Comb-enabled spectral-domain image transport through perturbation-prone multimode fibers
Abstract
Multimode fibers (MMFs) offer a compact platform for imaging, sensing, and information transport, but their practical deployment is hindered by sensitivity to fiber perturbations, which alter modal coupling and invalidate conventional speckle-based calibrations. Here, we demonstrate perturbation-resilient image transport through MMFs by combining image-to-spectrum encoding with dual-comb spectroscopy. Two-dimensional images are converted into comb-line-resolved spectral signatures before fiber transmission, allowing spatial information to be carried in the spectral domain rather than in the output speckle field. After propagation, dual-comb heterodyne detection maps the encoded spectrum into the radio-frequency domain, enabling massively parallel spectral readout with a single photodetector.

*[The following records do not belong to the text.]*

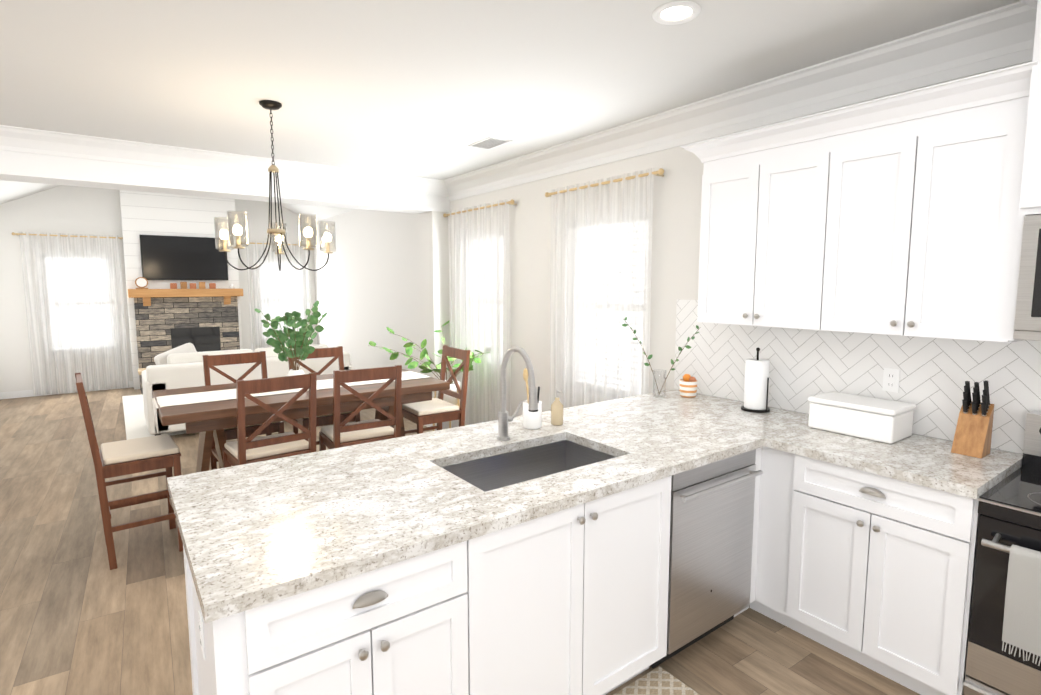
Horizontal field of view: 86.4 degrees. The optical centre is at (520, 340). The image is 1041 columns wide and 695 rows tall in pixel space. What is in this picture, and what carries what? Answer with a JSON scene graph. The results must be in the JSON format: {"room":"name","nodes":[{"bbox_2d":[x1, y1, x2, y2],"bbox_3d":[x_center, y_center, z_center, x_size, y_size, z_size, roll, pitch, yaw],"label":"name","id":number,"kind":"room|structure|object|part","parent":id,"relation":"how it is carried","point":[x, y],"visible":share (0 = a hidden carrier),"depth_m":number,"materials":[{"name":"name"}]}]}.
{"room":"kitchen and living room","nodes":[
{"label":"kitchen and living room","id":0,"kind":"room"},
{"bbox_2d":[0,185,316,391],"bbox_3d":[-5.872,-1.322,9.115,4.790,4.100,0.160,-4,7,-36],"label":"wall","id":1,"kind":"structure","parent":0,"point":[64,209],"depth_m":8.23,"materials":[{"name":"paint"}]},
{"bbox_2d":[0,381,133,398],"bbox_3d":[-6.932,0.759,8.437,1.710,0.100,0.014,-4,7,-36],"label":"baseboard","id":2,"kind":"structure","parent":1,"relation":"attached to","point":[30,393],"depth_m":8.14,"materials":[{"name":"white wood"}]},
{"bbox_2d":[11,232,129,395],"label":"curtains","id":3,"kind":"object","parent":1,"relation":"attached to","point":[73,288],"depth_m":8.37,"materials":[{"name":"white fabric"}]},
{"bbox_3d":[-6.710,-1.557,8.277,1.320,0.044,0.042,-4,7,-36],"label":"rod","id":4,"kind":"part","parent":3,"relation":"part of","materials":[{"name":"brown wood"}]},
{"bbox_2d":[242,241,310,351],"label":"curtains","id":5,"kind":"object","parent":1,"relation":"attached to","point":[275,292],"depth_m":10.01,"materials":[{"name":"white fabric"}]},
{"bbox_2d":[0,180,355,221],"bbox_3d":[-4.306,-2.354,7.003,4.630,1.352,4.910,-4,7,-36],"label":"ceiling","id":6,"kind":"structure","parent":0,"point":[11,190],"depth_m":7.97,"materials":[{"name":"paint"}]},
{"bbox_2d":[119,190,242,389],"bbox_3d":[-5.537,-1.296,9.110,1.580,4.050,0.250,-4,7,-36],"label":"wall","id":7,"kind":"structure","parent":0,"point":[151,213],"depth_m":8.81,"materials":[{"name":"white wood"}]},
{"bbox_2d":[139,235,227,279],"bbox_3d":[-5.431,-1.330,8.996,1.200,0.700,0.046,-4,7,-36],"label":"tv","id":8,"kind":"object","parent":7,"relation":"attached to","point":[179,258],"visible":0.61,"depth_m":8.94,"materials":[{"name":"black"}]},
{"bbox_2d":[0,387,919,694],"bbox_3d":[-2.766,1.343,3.837,6.730,0.120,12.820,-4,7,-36],"label":"floor","id":9,"kind":"structure","parent":0,"point":[78,615],"depth_m":2.94,"materials":[{"name":"brown wood"}]},
{"bbox_2d":[75,372,182,569],"bbox_3d":[-2.423,0.760,3.454,0.500,1.120,0.470,-4,7,-36],"label":"chair","id":10,"kind":"object","parent":9,"relation":"on","point":[125,457],"visible":0.92,"depth_m":3.33,"materials":[{"name":"brown wood"}]},
{"bbox_3d":[-2.388,0.676,3.475,0.393,0.038,0.444,-4,7,-36],"label":"seat","id":11,"kind":"part","parent":10,"relation":"part of","materials":[{"name":"fabric"}]},
{"bbox_2d":[122,394,185,439],"bbox_3d":[-4.024,0.874,7.774,2.500,0.006,2.900,-4,7,-36],"label":"living room rug","id":12,"kind":"object","parent":9,"relation":"on","point":[135,420],"visible":0.14,"depth_m":6.80,"materials":[{"name":"white carpet"}]},
{"bbox_2d":[142,337,351,435],"bbox_3d":[-3.284,0.478,6.772,2.180,0.985,0.960,-4,7,-36],"label":"sofa","id":13,"kind":"object","parent":12,"relation":"on","point":[181,366],"visible":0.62,"depth_m":6.12,"materials":[{"name":"fabric"}]},
{"bbox_2d":[128,277,242,393],"bbox_3d":[-5.294,-0.128,8.914,1.580,1.765,0.540,-4,7,-36],"label":"fireplace","id":14,"kind":"object","parent":9,"relation":"on","point":[202,318],"visible":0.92,"depth_m":8.94,"materials":[{"name":"stone"}]},
{"bbox_2d":[202,351,283,469],"bbox_3d":[-2.118,0.676,4.264,0.462,1.120,0.493,-4,7,-36],"label":"chair","id":15,"kind":"object","parent":9,"relation":"on","point":[256,358],"visible":0.19,"depth_m":4.27,"materials":[{"name":"brown wood"}]},
{"bbox_2d":[222,373,316,467],"bbox_3d":[-1.580,0.754,3.506,0.446,1.120,0.478,-5,8,-40],"label":"chair","id":16,"kind":"object","parent":9,"relation":"on","point":[243,449],"visible":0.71,"depth_m":3.34,"materials":[{"name":"brown wood"}]},
{"bbox_3d":[-1.609,0.670,3.533,0.449,0.038,0.400,-4,7,-36],"label":"seat","id":17,"kind":"part","parent":16,"relation":"part of","materials":[{"name":"fabric"}]},
{"bbox_2d":[152,369,449,472],"bbox_3d":[-1.559,0.791,4.098,1.872,0.925,0.940,-4,7,-36],"label":"table","id":18,"kind":"object","parent":9,"relation":"on","point":[209,413],"visible":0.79,"depth_m":3.67,"materials":[{"name":"brown wood"}]},
{"bbox_2d":[254,301,327,375],"bbox_3d":[-1.606,0.030,3.944,0.448,0.619,0.500,-4,7,-36],"label":"plant centerpiece","id":19,"kind":"object","parent":18,"relation":"on","point":[298,342],"visible":0.98,"depth_m":3.91,"materials":[{"name":"green plant"}]},
{"bbox_2d":[288,346,359,444],"bbox_3d":[-1.627,0.640,4.611,0.446,1.120,0.478,-4,7,-33],"label":"chair","id":20,"kind":"object","parent":9,"relation":"on","point":[335,353],"visible":0.25,"depth_m":4.67,"materials":[{"name":"brown wood"}]},
{"bbox_2d":[319,365,401,450],"bbox_3d":[-1.116,0.717,3.864,0.446,1.120,0.478,-4,7,-33],"label":"chair","id":21,"kind":"object","parent":9,"relation":"on","point":[338,434],"visible":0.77,"depth_m":3.69,"materials":[{"name":"brown wood"}]},
{"bbox_3d":[-1.141,0.633,3.894,0.444,0.038,0.393,-4,7,-36],"label":"seat","id":22,"kind":"part","parent":21,"relation":"part of","materials":[{"name":"fabric"}]},
{"bbox_2d":[368,321,489,430],"bbox_3d":[-0.824,0.462,5.664,1.400,1.260,1.406,-4,7,-36],"label":"floor plant","id":23,"kind":"object","parent":9,"relation":"on","point":[424,366],"visible":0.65,"depth_m":5.64,"materials":[{"name":"green plant"}]},
{"bbox_2d":[402,345,469,433],"bbox_3d":[-0.737,0.632,4.688,0.493,1.120,0.462,-4,7,-36],"label":"chair","id":24,"kind":"object","parent":9,"relation":"on","point":[439,410],"visible":0.6,"depth_m":4.59,"materials":[{"name":"brown wood"}]},
{"bbox_3d":[-0.775,0.554,4.654,0.387,0.038,0.438,-4,7,-36],"label":"seat","id":25,"kind":"part","parent":24,"relation":"part of","materials":[{"name":"fabric"}]},
{"bbox_2d":[613,666,699,694],"bbox_3d":[0.404,1.481,1.858,0.990,0.010,0.670,-4,7,-36],"label":"kitchen rug","id":26,"kind":"object","parent":9,"relation":"on","point":[658,680],"visible":1,"depth_m":2.29,"materials":[{"name":"fabric"}]},
{"bbox_2d":[651,449,762,667],"bbox_3d":[0.710,0.950,2.692,0.606,0.892,0.628,-4,7,-36],"label":"dishwasher","id":27,"kind":"object","parent":9,"relation":"on","point":[711,537],"visible":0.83,"depth_m":2.45,"materials":[{"name":"metal"}]},
{"bbox_2d":[798,464,1021,694],"bbox_3d":[1.630,0.963,2.558,0.702,0.900,0.855,-4,7,-36],"label":"base cabinet","id":28,"kind":"object","parent":9,"relation":"on","point":[908,624],"depth_m":2.18,"materials":[{"name":"white wood"}]},
{"bbox_2d":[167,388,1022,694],"bbox_3d":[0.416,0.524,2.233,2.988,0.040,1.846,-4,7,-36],"label":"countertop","id":29,"kind":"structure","parent":28,"relation":"on","point":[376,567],"depth_m":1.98,"materials":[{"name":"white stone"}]},
{"bbox_2d":[495,346,537,439],"bbox_3d":[0.015,0.247,2.523,0.138,0.450,0.283,-4,7,-36],"label":"faucet","id":30,"kind":"object","parent":29,"relation":"on","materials":[{"name":"metal"}]},
{"bbox_2d":[443,436,614,487],"bbox_3d":[0.050,0.631,2.357,0.775,0.224,0.454,-4,7,-36],"label":"sink","id":31,"kind":"object","parent":29,"relation":"in","point":[552,455],"depth_m":2.58,"materials":[{"name":"grey metal"}]},
{"bbox_2d":[523,368,541,428],"bbox_3d":[0.055,0.291,2.816,0.096,0.301,0.110,-4,7,-36],"label":"utensil crock","id":32,"kind":"object","parent":29,"relation":"on","point":[532,420],"visible":0.9,"depth_m":2.79,"materials":[{"name":"white ceramic"}]},
{"bbox_2d":[551,390,562,425],"bbox_3d":[0.193,0.347,2.871,0.064,0.179,0.072,-4,7,-36],"label":"soap dispenser","id":33,"kind":"object","parent":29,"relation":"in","point":[556,412],"visible":0.98,"depth_m":2.85,"materials":[{"name":"beige"}]},
{"bbox_2d":[622,317,700,396],"bbox_3d":[0.900,0.110,3.575,0.514,0.506,0.086,4,7,35],"label":"vase","id":34,"kind":"object","parent":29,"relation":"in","point":[680,349],"visible":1,"depth_m":3.57,"materials":[{"name":"clear glass"}]},
{"bbox_2d":[680,374,696,397],"bbox_3d":[1.086,0.289,3.587,0.110,0.146,0.110,-4,7,-36],"label":"pot","id":35,"kind":"object","parent":29,"relation":"on","point":[688,385],"visible":1,"depth_m":3.55,"materials":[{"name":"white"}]},
{"bbox_2d":[741,347,769,412],"bbox_3d":[1.359,0.221,3.189,0.156,0.364,0.156,-4,7,-36],"label":"paper towel holder","id":36,"kind":"object","parent":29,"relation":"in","point":[756,386],"visible":1,"depth_m":3.14,"materials":[{"name":"white paper"}]},
{"bbox_2d":[808,392,915,443],"bbox_3d":[1.668,0.372,2.728,0.259,0.158,0.394,-4,7,-36],"label":"bread box","id":37,"kind":"object","parent":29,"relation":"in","point":[881,420],"visible":1,"depth_m":2.63,"materials":[{"name":"white ceramic"}]},
{"bbox_2d":[951,380,993,457],"bbox_3d":[1.944,0.326,2.378,0.123,0.321,0.105,-4,7,-36],"label":"knife block","id":38,"kind":"object","parent":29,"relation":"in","point":[973,434],"visible":1,"depth_m":2.37,"materials":[{"name":"brown wood"}]},
{"bbox_2d":[963,411,1040,694],"bbox_3d":[2.094,0.914,1.882,0.714,1.134,0.766,-4,7,-36],"label":"stove","id":39,"kind":"object","parent":9,"relation":"on","point":[1004,651],"visible":1,"depth_m":1.96,"materials":[{"name":"metal"}]},
{"bbox_3d":[1.861,1.062,1.725,0.095,0.803,0.754,-4,7,-36],"label":"door","id":40,"kind":"part","parent":39,"relation":"part of","materials":[{"name":"glass"}]},
{"bbox_2d":[1001,544,1040,694],"bbox_3d":[1.853,0.913,1.654,0.056,0.390,0.620,-4,7,-36],"label":"towel","id":41,"kind":"object","parent":39,"relation":"hanging from","point":[1022,610],"depth_m":1.85,"materials":[{"name":"fabric"}]},
{"bbox_2d":[0,0,1018,179],"bbox_3d":[-1.214,-1.325,1.440,6.330,0.120,7.180,-4,7,-36],"label":"ceiling","id":42,"kind":"structure","parent":0,"point":[434,89],"depth_m":2.84,"materials":[{"name":"paint"}]},
{"bbox_2d":[214,100,335,270],"bbox_3d":[-1.529,-0.960,3.508,0.698,1.028,0.722,-4,7,-36],"label":"chandelier","id":43,"kind":"object","parent":42,"relation":"hanging from","point":[237,230],"visible":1,"depth_m":3.46,"materials":[{"name":"black metal"}]},
{"bbox_2d":[468,136,512,149],"bbox_3d":[-0.242,-1.564,4.405,0.200,0.010,0.340,-4,7,-36],"label":"ceiling vent","id":44,"kind":"object","parent":42,"relation":"in","point":[489,143],"visible":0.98,"depth_m":4.38,"materials":[{"name":"white metal"}]},
{"bbox_2d":[652,1,700,24],"bbox_3d":[0.642,-1.348,2.285,0.196,0.006,0.196,-4,7,-36],"label":"recessed light","id":45,"kind":"object","parent":42,"relation":"in","point":[675,12],"visible":1,"depth_m":2.28,"materials":[{"name":"white"}]},
{"bbox_2d":[313,61,1031,416],"bbox_3d":[-0.152,-0.505,5.579,0.160,3.200,12.740,-4,7,-36],"label":"wall","id":46,"kind":"structure","parent":0,"point":[367,283],"depth_m":5.26,"materials":[{"name":"paint"}]},
{"bbox_2d":[0,150,449,397],"bbox_3d":[-2.753,-0.901,5.031,4.630,4.100,0.330,-4,7,-36],"label":"cased opening","id":47,"kind":"object","parent":46,"relation":"attached to","point":[434,260],"visible":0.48,"depth_m":5.37,"materials":[{"name":"white paint"}]},
{"bbox_2d":[0,125,449,211],"bbox_3d":[-3.296,-1.396,4.279,6.330,0.320,0.150,-4,7,-36],"label":"ceiling beam","id":48,"kind":"structure","parent":46,"relation":"attached to","point":[12,138],"depth_m":4.70,"materials":[{"name":"white paint"}]},
{"bbox_2d":[443,199,516,425],"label":"curtains","id":49,"kind":"object","parent":46,"relation":"attached to","point":[478,236],"depth_m":5.66,"materials":[{"name":"white fabric"}]},
{"bbox_3d":[-0.457,-1.336,5.648,0.040,0.044,1.332,-4,7,-36],"label":"rod","id":50,"kind":"part","parent":49,"relation":"part of","materials":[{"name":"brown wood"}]},
{"bbox_2d":[545,168,663,410],"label":"curtains","id":51,"kind":"object","parent":46,"relation":"attached to","point":[601,260],"depth_m":4.26,"materials":[{"name":"white fabric"}]},
{"bbox_3d":[0.588,-1.190,4.233,0.040,0.044,1.262,-4,7,-36],"label":"rod","id":52,"kind":"part","parent":51,"relation":"part of","materials":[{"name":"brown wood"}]},
{"bbox_2d":[691,136,726,327],"bbox_3d":[1.221,-0.612,3.258,0.346,1.010,0.149,-4,7,-36],"label":"upper cabinet","id":53,"kind":"object","parent":46,"relation":"attached to","point":[713,153],"depth_m":3.16,"materials":[{"name":"white wood"}]},
{"bbox_2d":[444,1,1036,200],"bbox_3d":[0.677,-1.437,4.086,0.150,0.200,4.800,-4,7,-36],"label":"crown molding","id":54,"kind":"structure","parent":46,"relation":"attached to","point":[994,39],"depth_m":2.97,"materials":[{"name":"white wood"}]},
{"bbox_2d":[719,128,762,327],"bbox_3d":[1.326,-0.598,3.116,0.346,1.010,0.204,-4,7,-36],"label":"upper cabinet","id":55,"kind":"object","parent":46,"relation":"attached to","point":[741,182],"depth_m":3.01,"materials":[{"name":"white wood"}]},
{"bbox_2d":[755,124,774,327],"bbox_3d":[1.385,-0.590,3.036,0.346,1.010,0.135,-4,7,-36],"label":"upper cabinet","id":56,"kind":"object","parent":46,"relation":"attached to","point":[768,133],"depth_m":2.90,"materials":[{"name":"white wood"}]},
{"bbox_2d":[763,120,798,331],"bbox_3d":[1.447,-0.581,2.951,0.346,1.010,0.193,-4,7,-36],"label":"upper cabinet","id":57,"kind":"object","parent":46,"relation":"attached to","point":[785,150],"depth_m":2.83,"materials":[{"name":"white wood"}]},
{"bbox_2d":[791,112,834,331],"bbox_3d":[1.550,-0.567,2.812,0.346,1.010,0.154,-4,7,-36],"label":"upper cabinet","id":58,"kind":"object","parent":46,"relation":"attached to","point":[814,131],"depth_m":2.70,"materials":[{"name":"white wood"}]},
{"bbox_2d":[819,104,862,335],"bbox_3d":[1.613,-0.558,2.727,0.346,1.010,0.172,-4,7,-36],"label":"upper cabinet","id":59,"kind":"object","parent":46,"relation":"attached to","point":[845,126],"depth_m":2.60,"materials":[{"name":"white wood"}]},
{"bbox_2d":[847,100,886,335],"bbox_3d":[1.705,-0.546,2.609,0.338,1.010,0.235,-4,7,-36],"label":"upper cabinet","id":60,"kind":"object","parent":46,"relation":"attached to","point":[871,248],"depth_m":2.51,"materials":[{"name":"white wood"}]},
{"bbox_2d":[871,88,938,339],"bbox_3d":[1.793,-0.533,2.483,0.346,1.010,0.165,-4,7,-36],"label":"upper cabinet","id":61,"kind":"object","parent":46,"relation":"attached to","point":[911,128],"depth_m":2.38,"materials":[{"name":"white wood"}]},
{"bbox_2d":[923,80,958,343],"bbox_3d":[1.856,-0.524,2.398,0.346,1.010,0.161,-4,7,-36],"label":"upper cabinet","id":62,"kind":"object","parent":46,"relation":"attached to","point":[948,93],"depth_m":2.29,"materials":[{"name":"white wood"}]},
{"bbox_2d":[939,64,1040,347],"bbox_3d":[1.950,-0.507,2.236,0.388,1.010,0.213,-4,7,-36],"label":"upper cabinet","id":63,"kind":"object","parent":46,"relation":"attached to","point":[981,274],"depth_m":2.17,"materials":[{"name":"white wood"}]},
{"bbox_2d":[1011,0,1040,219],"bbox_3d":[2.231,-0.867,1.800,0.406,0.856,0.800,-4,7,-36],"label":"upper cabinet","id":64,"kind":"object","parent":46,"relation":"attached to","point":[1026,190],"depth_m":2.01,"materials":[{"name":"white wood"}]},
{"bbox_2d":[1013,215,1040,340],"bbox_3d":[2.204,-0.209,1.848,0.442,0.453,0.756,-4,7,-36],"label":"microwave","id":65,"kind":"object","parent":64,"relation":"attached to","point":[1027,323],"visible":1,"depth_m":2.02,"materials":[{"name":"metal"}]}
]}

Neural-network-assisted compressive reconstruction further enables high-fidelity imaging from sparse, noisy, and spectrally aliased measurements. Our approach achieves Pearson correlation coefficients exceeding 0.9 under strong fiber perturbations and supports frame rates up to 2.5 MHz, allowing the observation of transient switching dynamics in a digital micromirror device. These results establish a powerful tool for robust, real-time image transport through flexible MMFs, with potential applications in remote sensing and fiber-based optical instrumentation.